Honest2Goodness Wines – Cracking wines for all budgets

I was lucky to be invited to the Honest2Goodness wine tasting evening last Thursday by Brid and Colm Carter and I have to say that it was over 2 hours of delight.

The tasting was taking place in the lovely Honest2Goodness café in the market premises in Glasnevin. By the way, if you haven’t been to the market yet, I would recommend that you pay it a visit on Saturdays as it is full of honest and truly delicious local products.

There were over 30 different wines opened on the night, for all budgets, from different European countries, and more importantly of very consistent quality throughout the range. A lot of time, care and passion are put into this selection for sure!

Colm sells his wines in different shops and restaurants around town (including The Corkcrew wine shop and Donnybrook Fair). Colm’s wines are also available to buy at the market on Saturdays where you might also get to meet Kenneth, his lovely assistant.

Colm Carter (Right) – Kenneth Ramos (Left)

Below is a selection of some of my favourite wines of the night, all the prices mentioned are those available at the market.




Prosecco Frizzante DOC Treviso Corte Giovanni- Italy €13.95

 This was the first wine I tasted on the night and what a palate pleaser! The nose is subtle, appealing with some aromas of pear, blossom and a hint of smokiness which I thought was quite unusual for a Prosecco but very pleasant. On the palate it is fresh with a very delicate mousse and some lemon curd flavours. The finish is clean and zesty.

This is a gorgeous and very elegant Prosecco. It would make a wonderfully classy aperitif at a wedding reception.


 Champagne 1er Cru Cuis, Pierre Gimonet & Fils, Brut, Blanc de Blanc France (€48)

 Pierre Gimonet & Fils are specialized in Champagne made from 100% Chardonnay. This is their first cuvee and what a fantastic entry level Champagne!

The nose is very pretty and reveals some dried fruits, aromas of hazelnuts and almonds, some brioche notes with a mineral edge and touch of earthiness. On the palate, it is dry, really refined, with a fresh and vibrant acidity. Flavours of brioche, toast and almonds are in perfect harmony and leads to a lingering mineral finish.

This is a seriously classy and charming Champagne that could be sipped and enjoyed in any context. Something to keep in mind for a treat on Christmas day perhaps?



 Sauvignon Blanc, Dominio dela Vega, 2013- Spain (€17.95)

 This very modern looking bottle contains an intriguing and unusual blend. Made of 85% Sauvignon blanc, 10% Chardonnay and 5% Macabeo, the wine is aged for 3 months in large casks of new French oak. It is produced by one of the top producers of Cava in a region called Utiel-Requena, situated a few kilometres west of Valencia.

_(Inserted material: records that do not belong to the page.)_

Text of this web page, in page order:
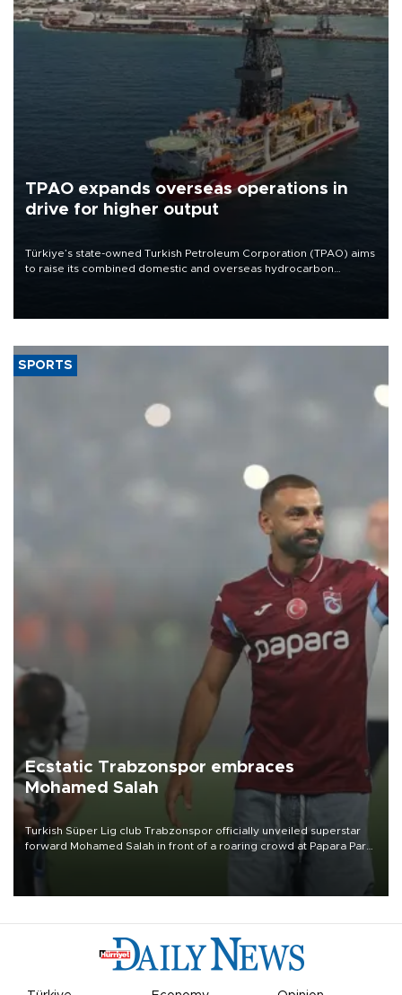
TPAO expands overseas operations in
drive for higher output
Türkiye’s state-owned Turkish Petroleum Corporation (TPAO) aims
to raise its combined domestic and overseas hydrocarbon
SPORTS
Ecstatic Trabzonspor embraces
Mohamed Salah
Turkish Süper Lig club Trabzonspor officially unveiled superstar
forward Mohamed Salah in front of a roaring crowd at Papara Park
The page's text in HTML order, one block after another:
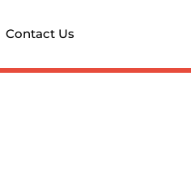
Contact Us
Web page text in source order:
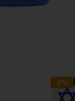
13%

The nose is quite restrained yet elegant. It has subtle aromas of toast, kiwi fruit, honey and citrus. On the palate it is bone dry, with a beautiful minerality that leaves the taster with a slight tannic sensation. The Macabeo and Chardonnay bring a slight rounder texture on the mid-palate. It shows a little more intensity aromatically :flavours of grapefruit, lemon, pineapple, floral notes and kiss of smokiness. It is extremely crisp and clean.

Adventurous wine lovers,  this is something for you to taste : exciting and really well made.

I would recommend to carafe it  (or pour it into a water jug) 15 minutes before serving to open it up a little. I would love to serve this with the beetroot cured salmon recipe below. I have tried the recipe and it work great. Great recipe to have in mind with Christmas coming.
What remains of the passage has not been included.